Closed mwherman2000 closed 4 years ago

mwherman2000 commented 5 years ago

A Decentralized Identity is simply a Credential and should be defined/called out as such. That is, a Decentralized Identity is simply a (Verifiable) Credential associated with a Subject by a Decentralized Identifier. ...a Credential being a collection of Claims (name-value pairs) associated, again, with the Subject by a Decentralized Identifier.

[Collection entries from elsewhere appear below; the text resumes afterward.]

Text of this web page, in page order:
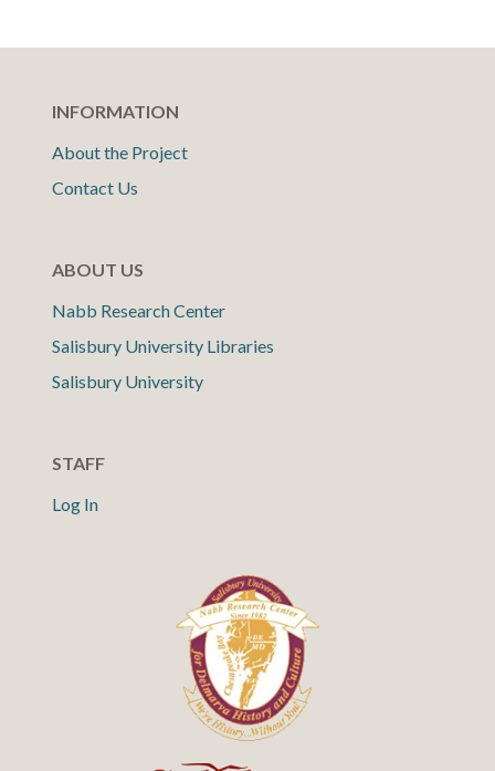
INFORMATION
About the Project
Contact Us
ABOUT US
Nabb Research Center
Salisbury University Libraries
Salisbury University
STAFF
Log In
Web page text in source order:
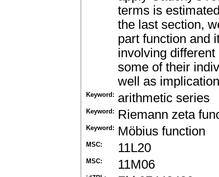
terms is
the last section,
part function and
involving
some of their
well as
Keyword: arithmetic series
Keyword: Riemann zeta
Keyword: Möbius function
MSC: 11L20
MSC: 11M06
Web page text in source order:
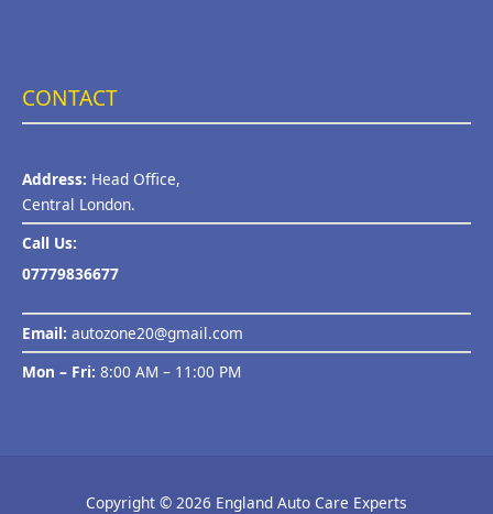
CONTACT
Address: Head Office,
Central London.
Call Us:
07779836677
Email: autozone20@gmail.com
Mon – Fri: 8:00 AM – 11:00 PM
Copyright © 2026 England Auto Care Experts
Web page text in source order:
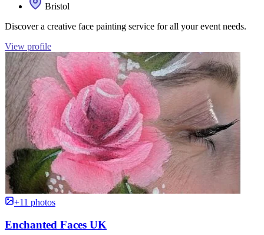
Bristol
Discover a creative face painting service for all your event needs.
View profile
+11 photos
Enchanted Faces UK
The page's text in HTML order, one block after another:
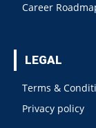
Career
LEGAL
Terms &
Privacy policy
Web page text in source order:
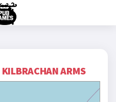
KILBRACHAN ARMS
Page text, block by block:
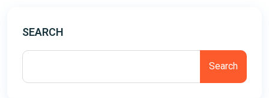
SEARCH
Search
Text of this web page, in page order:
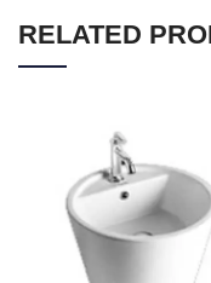
RELATED
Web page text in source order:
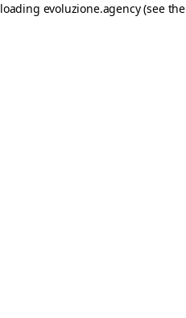
evoluzione.agency(see the
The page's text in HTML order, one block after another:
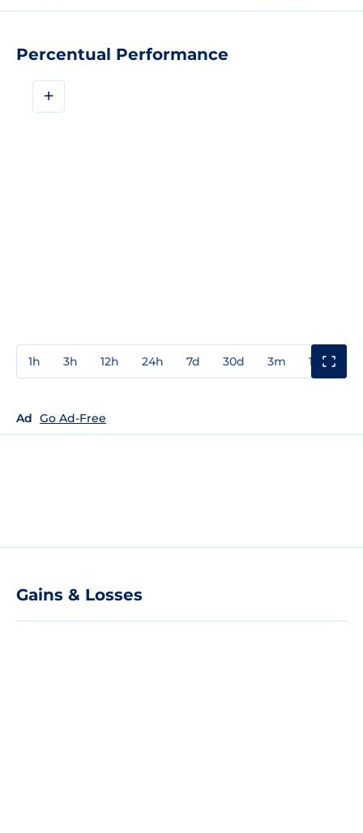
Percentual Performance
+
1h 3h 12h 24h 7d 30d 3m 1y
Ad Go Ad-Free
Gains & Losses
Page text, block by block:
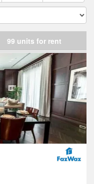
99 units for rent
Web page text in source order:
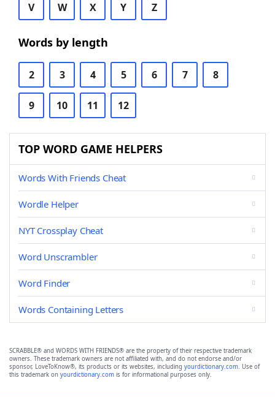
V W X Y Z
Words by length
2 3 4 5 6 7 8
9 10 11 12
TOP WORD GAME HELPERS
Words With Friends Cheat
Wordle Helper
NYT Crossplay Cheat
Word Unscrambler
Word Finder
Words Containing Letters
SCRABBLE® and WORDS WITH FRIENDS® are the property of their respective trademark
owners. These trademark owners are not affiliated with, and do not endorse and/or
sponsor, LoveToKnow®, its products or its websites, including yourdictionary.com. Use of
this trademark on yourdictionary.com is for informational purposes only.
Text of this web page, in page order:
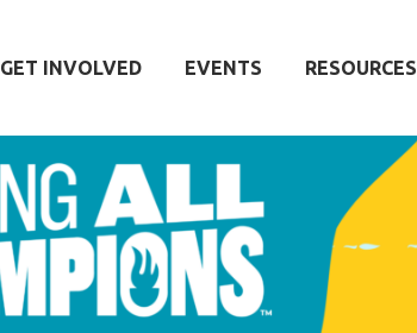
GET INVOLVED EVENTS RESOURCES
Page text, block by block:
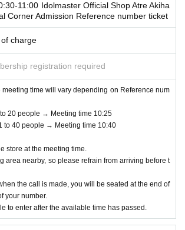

This clarification is important because it leads to a natural partitioning of the actions one performs against a Decentralized Identity in comparison to those actions that are generic to a Credential (e.g. creation) and those that are specific to a Decentralized Identity.

TallTed commented 4 years ago

It does not make sense to me to consider any kind of "identity" to be a credential, either verifiable or not.

You say yourself --

a Decentralized Identity is simply a (Verifiable) Credential associated with a Subject by a Decentralized Identifier

Every element of that sentence is important.

In other words, a Decentralized Identity is not only a (Verifiable) Credential -- it is a combination of (at least) three things, including a (Verifiable) Credential, a Subject, and a Decentralized Identifier.

My identity may be supported, represented, and/or substantiated by various credentials -- passport, driver's license, birth certificate, etc. -- but none of these are my identity.

The "natural partitioning" you are trying to reveal seems rather to be further obscured by the blurring here.

Perhaps it might clarify things if we were to discuss a concrete hypothetical example -- maybe a club membership? -- rather than speaking only of generics.

mwherman2000 commented 4 years ago

Read https://github.com/w3c/did-use-cases/issues/57#issuecomment-559989122 first.

TallTed commented 4 years ago

@mwherman2000 - I have read that. It doesn't change anything I've said.

mwherman2000 commented 4 years ago

@TallTed I'm curious about any alternatives you have to suggest for the "DID" wording confusion/issues in the use case document?

This has been an ongoing problem for literally "years" now and the problem still remains ...a situation that I don't believe is acceptable in specification documents.

jandrieu commented 4 years ago

Not applicable. Closing.

DIDs are identifiers, which may be used as part of an identity system. We do not treat "Decentralized Identities" as credentials.